The whistles blew again, and this time the group of people, which must have numbered about a hundred, started to march slowly together, with Bruno and Shmuel still held together in the centre. There was some sort of disturbance towards the back, where some people seemed unwilling to march, but Bruno was too small to see what happened and all he heard was loud noises, like the sound of gunshots, but he couldn’t make out what they were.
‘Does the marching go on for long?’ he whispered because he was beginning to feel quite hungry now.
‘I don’t think so,’ said Shmuel. ‘I never see the people after they’ve gone on a march. But I wouldn’t imagine it does.’
Bruno frowned. He looked up at the sky, and as he did so there was another loud sound, this time the sound of thunder overhead, and just as quickly the sky seemed to grow even darker, almost black, and rain poured down even more heavily than it had in the morning. Bruno closed his eyes for a moment and felt it wash over him. When he opened them again he wasn’t so much marching as being swept along by the group of people, and all he could feel was the mud that was caked all over his body and his pajamas clinging to his skin with all the rain and he longed to be back in his house, watching all this from a distance and not wrapped up in the centre of it.
‘That’s it,’ he said to Shmuel. ‘I’m going to catch a cold out here. I have to go home.’
But just as he said this, his feet brought him up a set of steps, and as he marched on he found there was no more rain coming down any more because they were all piling into a long room that was surprisingly warm and must have been very securely built because no rain was getting in anywhere. In fact it felt completely airtight.
‘Well, that’s something,’ he said, glad to be out of the storm for a few minutes at least. ‘I expect we’ll have to wait here till it eases off and then I’ll get to go home.’

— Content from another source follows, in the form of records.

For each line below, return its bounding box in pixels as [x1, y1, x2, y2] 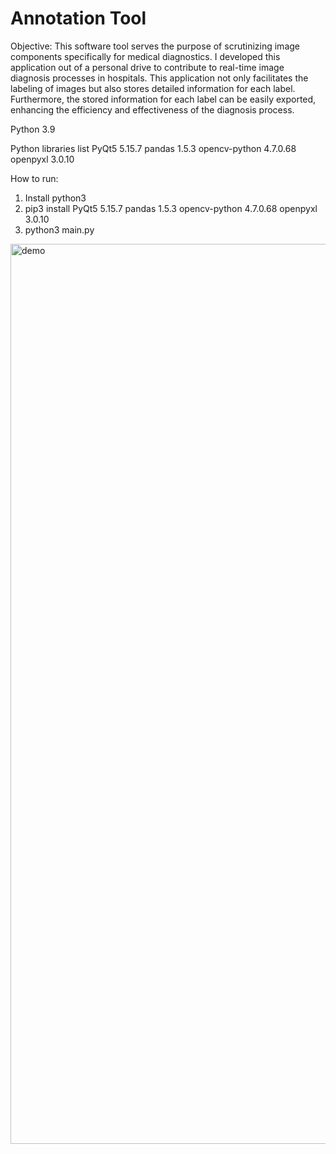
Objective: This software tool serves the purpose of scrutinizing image [10, 40, 300, 52]
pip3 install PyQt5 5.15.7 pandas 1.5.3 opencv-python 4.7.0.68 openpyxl [24, 202, 318, 214]
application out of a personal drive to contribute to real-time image [10, 61, 285, 73]
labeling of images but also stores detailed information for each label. [10, 82, 296, 94]
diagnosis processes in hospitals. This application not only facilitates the [10, 72, 309, 84]
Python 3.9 [10, 123, 56, 135]
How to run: [10, 172, 59, 184]
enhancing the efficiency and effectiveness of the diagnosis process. [10, 103, 295, 116]
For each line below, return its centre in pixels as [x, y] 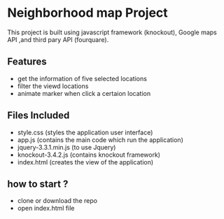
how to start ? [38, 184]
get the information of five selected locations [82, 78]
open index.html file [46, 209]
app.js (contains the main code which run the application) [100, 140]
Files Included [38, 116]
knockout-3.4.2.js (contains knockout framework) [89, 155]
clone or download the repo [57, 201]
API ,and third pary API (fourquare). [58, 39]
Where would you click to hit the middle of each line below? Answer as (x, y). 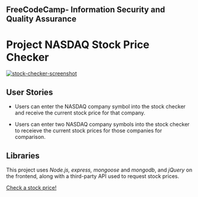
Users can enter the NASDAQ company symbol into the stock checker (100, 107)
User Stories (30, 92)
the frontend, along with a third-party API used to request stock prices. (93, 176)
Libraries (23, 156)
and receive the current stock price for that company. (80, 113)
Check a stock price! (31, 188)
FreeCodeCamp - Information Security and (86, 10)
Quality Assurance (41, 19)
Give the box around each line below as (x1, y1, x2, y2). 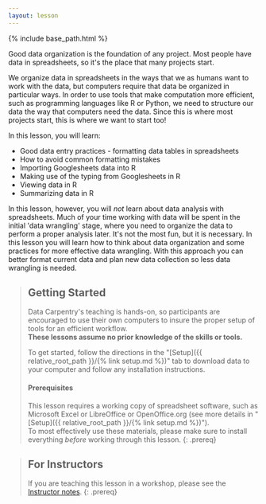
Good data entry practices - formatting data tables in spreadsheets (19, 146, 240, 155)
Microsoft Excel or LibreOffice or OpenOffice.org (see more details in (27, 409, 254, 419)
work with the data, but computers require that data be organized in (8, 81, 230, 91)
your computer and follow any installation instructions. (27, 365, 206, 374)
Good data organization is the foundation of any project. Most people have (8, 49, 252, 58)
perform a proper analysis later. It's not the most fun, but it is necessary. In (8, 229, 253, 239)
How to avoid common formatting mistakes (19, 154, 161, 164)
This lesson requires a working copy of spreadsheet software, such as (27, 400, 258, 410)
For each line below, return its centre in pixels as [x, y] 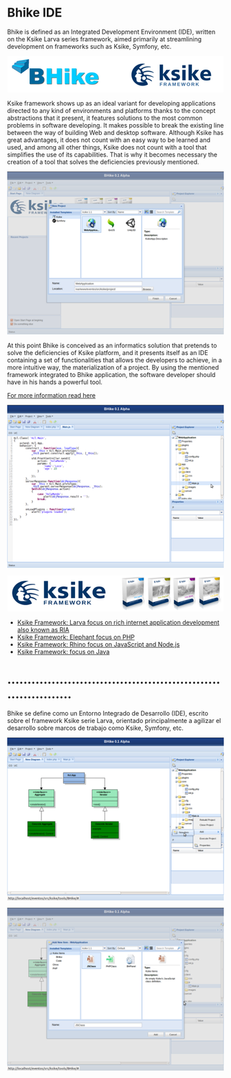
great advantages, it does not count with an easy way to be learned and [109, 140]
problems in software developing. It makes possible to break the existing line [115, 125]
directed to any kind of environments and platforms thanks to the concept [111, 111]
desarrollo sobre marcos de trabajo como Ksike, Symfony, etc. [95, 728]
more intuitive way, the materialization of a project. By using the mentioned [113, 367]
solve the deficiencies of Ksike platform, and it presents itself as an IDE [108, 353]
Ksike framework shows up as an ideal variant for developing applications [111, 103]
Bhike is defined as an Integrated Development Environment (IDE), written [111, 32]
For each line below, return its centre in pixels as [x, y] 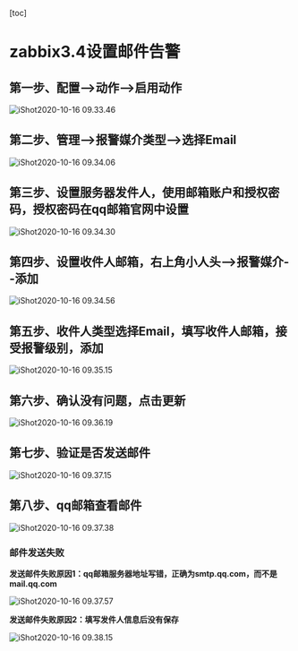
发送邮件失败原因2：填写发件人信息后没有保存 [94, 619]
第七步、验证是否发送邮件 [80, 453]
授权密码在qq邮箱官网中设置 [111, 210]
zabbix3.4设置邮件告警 [95, 52]
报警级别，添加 [62, 348]
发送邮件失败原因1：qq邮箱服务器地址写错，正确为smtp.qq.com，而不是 [143, 573]
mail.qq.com [34, 583]
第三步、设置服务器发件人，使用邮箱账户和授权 [139, 193]
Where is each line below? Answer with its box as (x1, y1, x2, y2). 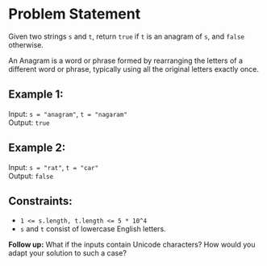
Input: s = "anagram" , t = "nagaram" (8, 109, 127, 118)
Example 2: (8, 141, 66, 155)
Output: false (8, 171, 54, 181)
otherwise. (8, 39, 44, 49)
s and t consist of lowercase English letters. (19, 224, 167, 234)
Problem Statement (8, 5, 141, 23)
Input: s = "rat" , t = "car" (8, 162, 99, 172)
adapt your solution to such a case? (8, 248, 127, 258)
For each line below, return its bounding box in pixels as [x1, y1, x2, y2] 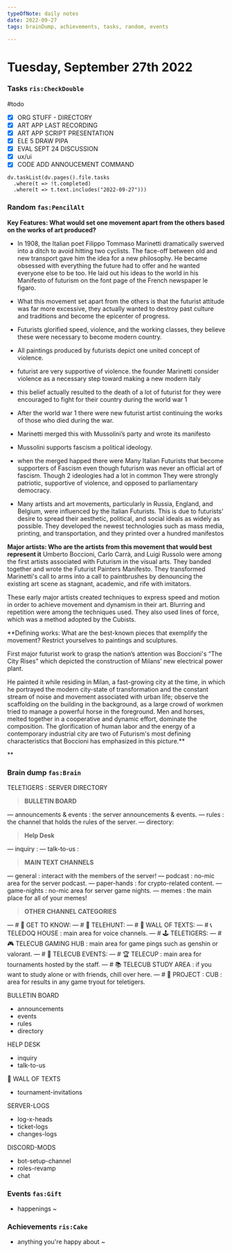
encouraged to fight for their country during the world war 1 [17, 395, 188, 403]
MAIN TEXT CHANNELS [24, 858, 94, 866]
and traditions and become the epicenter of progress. [17, 312, 170, 320]
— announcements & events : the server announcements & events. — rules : [7, 810, 224, 818]
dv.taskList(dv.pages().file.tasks [7, 175, 110, 181]
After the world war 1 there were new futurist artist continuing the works [17, 408, 223, 417]
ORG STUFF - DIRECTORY [17, 113, 93, 122]
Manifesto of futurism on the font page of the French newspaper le [17, 276, 208, 284]
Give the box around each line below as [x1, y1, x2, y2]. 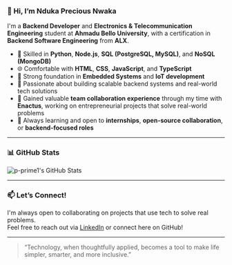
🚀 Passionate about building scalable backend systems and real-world [17, 79, 217, 88]
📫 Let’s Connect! [7, 190, 67, 199]
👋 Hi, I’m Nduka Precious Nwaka [7, 6, 117, 16]
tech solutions [17, 87, 58, 95]
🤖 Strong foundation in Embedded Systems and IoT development [17, 72, 205, 81]
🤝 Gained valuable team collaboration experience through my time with [17, 95, 222, 103]
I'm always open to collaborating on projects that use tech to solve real [7, 208, 209, 217]
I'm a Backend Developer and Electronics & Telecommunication [7, 22, 193, 30]
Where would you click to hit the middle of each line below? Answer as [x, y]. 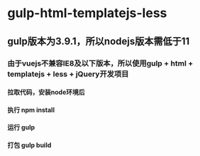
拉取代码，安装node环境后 [46, 92]
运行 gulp [21, 128]
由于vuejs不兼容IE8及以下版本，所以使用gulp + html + [100, 63]
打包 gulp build [29, 145]
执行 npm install [31, 110]
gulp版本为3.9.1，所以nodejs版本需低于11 [99, 41]
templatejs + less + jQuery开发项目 [68, 74]
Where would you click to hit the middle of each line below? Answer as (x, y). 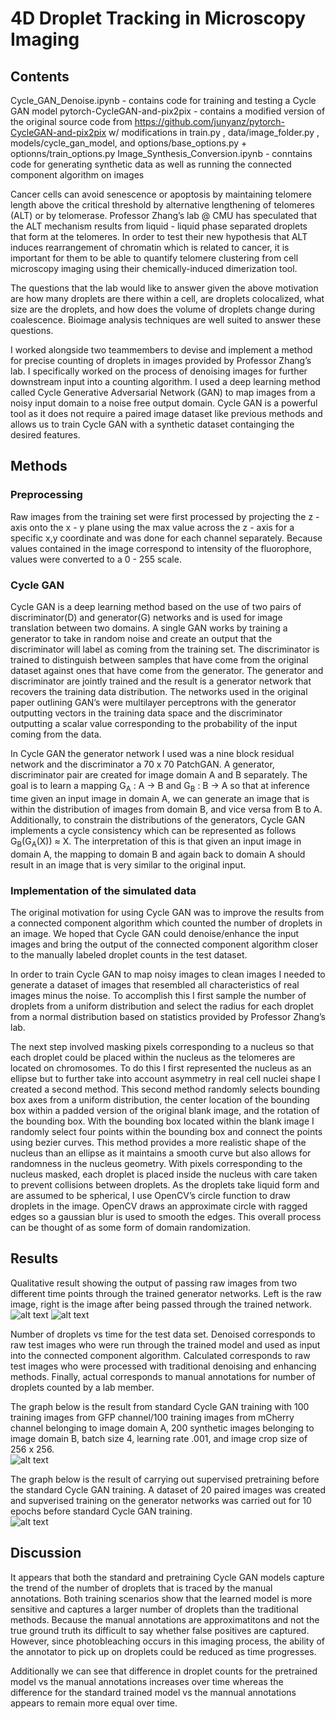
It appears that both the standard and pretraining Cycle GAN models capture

Shmuel gathered himself very close to Bruno and looked up at him in fright.
‘I’m sorry we didn’t find your papa,’ said Bruno.

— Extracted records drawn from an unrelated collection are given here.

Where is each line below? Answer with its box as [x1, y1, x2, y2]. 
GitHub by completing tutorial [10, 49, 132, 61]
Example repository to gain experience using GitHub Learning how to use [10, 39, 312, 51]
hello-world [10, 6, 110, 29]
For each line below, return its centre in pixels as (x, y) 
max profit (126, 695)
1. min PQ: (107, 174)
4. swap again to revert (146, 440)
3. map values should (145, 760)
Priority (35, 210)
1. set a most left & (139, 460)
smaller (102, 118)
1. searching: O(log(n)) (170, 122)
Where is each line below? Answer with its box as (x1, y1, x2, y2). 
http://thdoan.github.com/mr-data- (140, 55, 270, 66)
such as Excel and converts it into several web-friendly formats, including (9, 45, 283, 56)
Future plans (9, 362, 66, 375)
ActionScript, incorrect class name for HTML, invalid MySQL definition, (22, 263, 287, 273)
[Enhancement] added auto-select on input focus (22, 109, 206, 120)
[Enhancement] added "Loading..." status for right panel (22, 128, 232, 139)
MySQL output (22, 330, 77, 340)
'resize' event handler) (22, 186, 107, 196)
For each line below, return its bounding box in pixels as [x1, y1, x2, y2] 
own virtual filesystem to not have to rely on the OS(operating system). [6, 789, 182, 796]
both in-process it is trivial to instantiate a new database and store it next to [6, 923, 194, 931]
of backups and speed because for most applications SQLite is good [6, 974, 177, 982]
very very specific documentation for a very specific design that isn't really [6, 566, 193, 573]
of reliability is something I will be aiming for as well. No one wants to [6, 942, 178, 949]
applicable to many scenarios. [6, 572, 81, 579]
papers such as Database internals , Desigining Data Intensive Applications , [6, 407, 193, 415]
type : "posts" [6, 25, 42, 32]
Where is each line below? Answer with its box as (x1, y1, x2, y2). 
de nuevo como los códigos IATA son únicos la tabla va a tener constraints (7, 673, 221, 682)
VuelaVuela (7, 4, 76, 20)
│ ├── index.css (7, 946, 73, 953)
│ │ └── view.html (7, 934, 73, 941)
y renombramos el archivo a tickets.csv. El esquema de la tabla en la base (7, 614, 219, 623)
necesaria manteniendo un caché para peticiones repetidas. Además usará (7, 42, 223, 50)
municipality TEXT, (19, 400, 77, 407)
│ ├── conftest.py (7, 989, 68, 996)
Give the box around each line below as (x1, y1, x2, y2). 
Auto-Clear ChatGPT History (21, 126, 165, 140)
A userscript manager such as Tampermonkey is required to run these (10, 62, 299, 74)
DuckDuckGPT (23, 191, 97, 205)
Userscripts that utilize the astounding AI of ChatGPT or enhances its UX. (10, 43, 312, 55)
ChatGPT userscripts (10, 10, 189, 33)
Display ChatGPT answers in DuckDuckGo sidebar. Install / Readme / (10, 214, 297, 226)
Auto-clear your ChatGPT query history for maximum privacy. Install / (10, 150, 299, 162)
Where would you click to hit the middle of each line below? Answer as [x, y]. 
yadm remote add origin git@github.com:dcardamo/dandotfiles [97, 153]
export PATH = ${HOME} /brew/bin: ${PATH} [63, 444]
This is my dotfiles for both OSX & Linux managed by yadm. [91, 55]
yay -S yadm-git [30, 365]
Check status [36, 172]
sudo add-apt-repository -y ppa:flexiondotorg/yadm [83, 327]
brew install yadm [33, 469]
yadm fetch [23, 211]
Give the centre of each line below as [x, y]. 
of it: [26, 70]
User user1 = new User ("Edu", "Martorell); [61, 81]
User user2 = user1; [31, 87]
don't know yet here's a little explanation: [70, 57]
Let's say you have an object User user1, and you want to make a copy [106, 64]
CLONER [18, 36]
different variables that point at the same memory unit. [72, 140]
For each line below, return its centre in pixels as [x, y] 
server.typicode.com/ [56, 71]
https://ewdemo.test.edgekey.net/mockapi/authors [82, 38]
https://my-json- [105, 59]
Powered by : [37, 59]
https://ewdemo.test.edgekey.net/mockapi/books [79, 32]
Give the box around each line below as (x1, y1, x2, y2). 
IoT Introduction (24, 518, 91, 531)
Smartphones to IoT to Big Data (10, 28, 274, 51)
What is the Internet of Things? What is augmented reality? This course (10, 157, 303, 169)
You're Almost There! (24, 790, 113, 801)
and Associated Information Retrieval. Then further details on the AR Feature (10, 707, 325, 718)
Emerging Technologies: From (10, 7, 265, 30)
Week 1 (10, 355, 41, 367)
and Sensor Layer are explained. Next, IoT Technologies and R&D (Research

‘It’s all right,’ said Shmuel.
‘And I’m sorry we didn’t really get to play, but when you come to Berlin, that’s what we’ll do. And I’ll introduce you to…Oh, what were their names again?’ he asked himself, frustrated because they were supposed to be his three best friends for life but they had all vanished from his memory now. He couldn’t remember any of their names and he couldn’t picture any of their faces.
‘Actually,’ he said, looking down at Shmuel, ‘it doesn’t matter whether I do or don’t. They’re not my best friends any more anyway.’ He looked down and did something quite out of character for him: he took hold of Shmuel’s tiny hand in his and squeezed it tightly.

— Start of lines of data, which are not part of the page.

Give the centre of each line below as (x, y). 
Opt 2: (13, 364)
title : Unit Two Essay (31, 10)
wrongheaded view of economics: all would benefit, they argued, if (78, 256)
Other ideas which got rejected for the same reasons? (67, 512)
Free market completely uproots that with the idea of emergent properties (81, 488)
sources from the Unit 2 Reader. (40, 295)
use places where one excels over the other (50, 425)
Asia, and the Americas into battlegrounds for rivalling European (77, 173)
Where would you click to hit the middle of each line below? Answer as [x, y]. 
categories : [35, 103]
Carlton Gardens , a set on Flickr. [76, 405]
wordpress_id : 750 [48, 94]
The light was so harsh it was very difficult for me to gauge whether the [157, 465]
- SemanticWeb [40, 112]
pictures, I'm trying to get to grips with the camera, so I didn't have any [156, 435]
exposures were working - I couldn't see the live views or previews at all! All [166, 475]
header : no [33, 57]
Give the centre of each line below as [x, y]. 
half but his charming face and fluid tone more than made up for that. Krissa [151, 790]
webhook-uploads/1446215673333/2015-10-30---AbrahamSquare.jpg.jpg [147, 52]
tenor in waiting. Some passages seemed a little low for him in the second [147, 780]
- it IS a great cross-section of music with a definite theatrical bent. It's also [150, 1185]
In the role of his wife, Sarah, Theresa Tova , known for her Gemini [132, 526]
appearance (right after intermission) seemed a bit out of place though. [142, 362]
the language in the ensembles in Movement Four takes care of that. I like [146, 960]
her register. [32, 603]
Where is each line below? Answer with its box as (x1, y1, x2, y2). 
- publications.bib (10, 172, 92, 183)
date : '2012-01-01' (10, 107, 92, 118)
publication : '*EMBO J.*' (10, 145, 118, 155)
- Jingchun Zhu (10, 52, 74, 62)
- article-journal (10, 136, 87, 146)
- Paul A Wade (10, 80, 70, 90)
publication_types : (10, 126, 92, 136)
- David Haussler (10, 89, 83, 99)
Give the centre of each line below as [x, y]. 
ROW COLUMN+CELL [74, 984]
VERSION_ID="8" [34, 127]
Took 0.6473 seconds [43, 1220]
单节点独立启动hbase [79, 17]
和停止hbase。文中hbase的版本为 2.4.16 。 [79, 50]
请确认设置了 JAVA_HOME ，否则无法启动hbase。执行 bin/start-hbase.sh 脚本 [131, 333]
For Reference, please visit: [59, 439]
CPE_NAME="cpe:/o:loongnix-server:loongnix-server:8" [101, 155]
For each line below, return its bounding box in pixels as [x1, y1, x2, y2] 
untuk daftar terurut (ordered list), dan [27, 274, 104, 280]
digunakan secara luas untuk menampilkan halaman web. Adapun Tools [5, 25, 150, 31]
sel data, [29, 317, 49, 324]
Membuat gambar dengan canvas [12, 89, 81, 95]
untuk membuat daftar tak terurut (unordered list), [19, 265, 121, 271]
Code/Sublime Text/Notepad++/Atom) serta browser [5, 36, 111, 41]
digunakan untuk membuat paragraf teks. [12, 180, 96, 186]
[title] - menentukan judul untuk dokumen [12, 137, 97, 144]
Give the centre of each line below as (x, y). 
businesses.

‘You’re my best friend, Shmuel,’ he said. ‘My best friend for life.’
Shmuel may well have opened his mouth to say something back, but Bruno never heard it because at that moment there was a loud gasp from all the marchers who had filled the room, as the door at the front was suddenly closed and a loud metallic sound rang through from the outside.
Bruno raised an eyebrow, unable to understand the sense of all this, but he assumed that it had something to do with keeping the rain out and stopping people from catching colds.
And then the room went very dark and somehow, despite the chaos that followed, Bruno found that he was still holding Shmuel’s hand in his own and nothing in the world would have persuaded him to let it go.